10. A method as claimed in claim 2, wherein the transmission beam of the base station causing the least interference is selected and the selection decision is made in the subscriber terminal.

11. A radio system comprising at least one subscriber terminal and at least one base station comprising an antenna by means of which the base station transmits signals to the subscriber terminal, wherein

the subscriber terminal comprises a measuring means which determines the quality of signals received by the subscriber terminal by comparing the received signals with at least one signal quality threshold level,

the subscriber terminal sends to the base station, which transmitted a signal that exceeded the threshold, information on the antennas by which the signal that exceeded the threshold were transmitted, or information on transmission directions from which the signal that exceeded the threshold were received,

the base station comprises a means which selects from transmission directions of the signal, which exceeded the threshold, a transmission direction or directions in which the base station continues to transmit the signal.

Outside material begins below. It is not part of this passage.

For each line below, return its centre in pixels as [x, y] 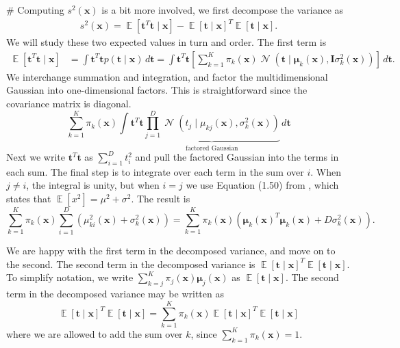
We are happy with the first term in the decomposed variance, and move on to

12. A radio system comprising at least one subscriber terminal and at least one base station comprising an antenna by means of which the base station transmits signals to the subscriber terminal, wherein

the subscriber terminal comprises a measuring means which determines the quality of signals received by the subscriber terminal by comparing the received signals with at least one signal quality threshold level, and

when only one signal exceeds the threshold, the subscriber terminal sends to the base station, which transmitted the signal that exceeded the threshold, a command to use, when transmitting a signal to said subscriber terminal, a transmission direction in which the signal that exceeded the threshold was transmitted.

13. A radio system as claimed in claim 11, wherein when the quality of several signals is within acceptable levels, the subscriber terminal sends to the base station information, on the basis of which the base station can decide which antenna or direction the base station will use to continue transmitting the signal.

14. (canceled)

15. (canceled)

16. A radio system as claimed in claim 11, wherein if the quality of a signal received by the subscriber terminal is below a lowest acceptable quality level, the subscriber terminal sends information on the quality of that signal to the base station which, after receiving the information, stops transmitting that signal with the antenna by which the signal that was below the threshold was transmitted.

17. A radio system as claimed in claim 11, wherein the base station transmits signals to the subscriber terminal by means of beams, and a final decision on the transmission antenna, transmission direction or beam to be used in the base station is made in the base station.

18. A radio system as claimed in claim 12, wherein the base station transmits signals to the subscriber terminal by means of beams, and a final decision on the transmission antenna, transmission direction or beam to be used in the base station (is made in the subscriber terminal.

19. A radio system as claimed in claim 11, wherein the base station comprises a means which selects as the transmission beam of the base station the transmission beam causing the least interference.

20. A radio system as claimed in claim 12, wherein the subscriber terminal comprises a means which selects as the transmission beam of the base station the transmission beam causing the least interference.

21. A base station, comprising:

means for receiving information on transmission directions from which a signal that exceeded at least one signal quality threshold were received,

means for selecting from the transmission directions of the signal that exceeded the at least one signal quality threshold, a transmission direction or directions in which to continue to transmit the signal.

22. Abase station, comprising:

a receiver configured to receive information on transmission directions from which a signal that exceeds at least one signal quality threshold is received,

a controller configured to select from the transmission directions of the signal that exceeds the at least one signal quality threshold, a transmission direction or directions in which to continue to transmit the signal.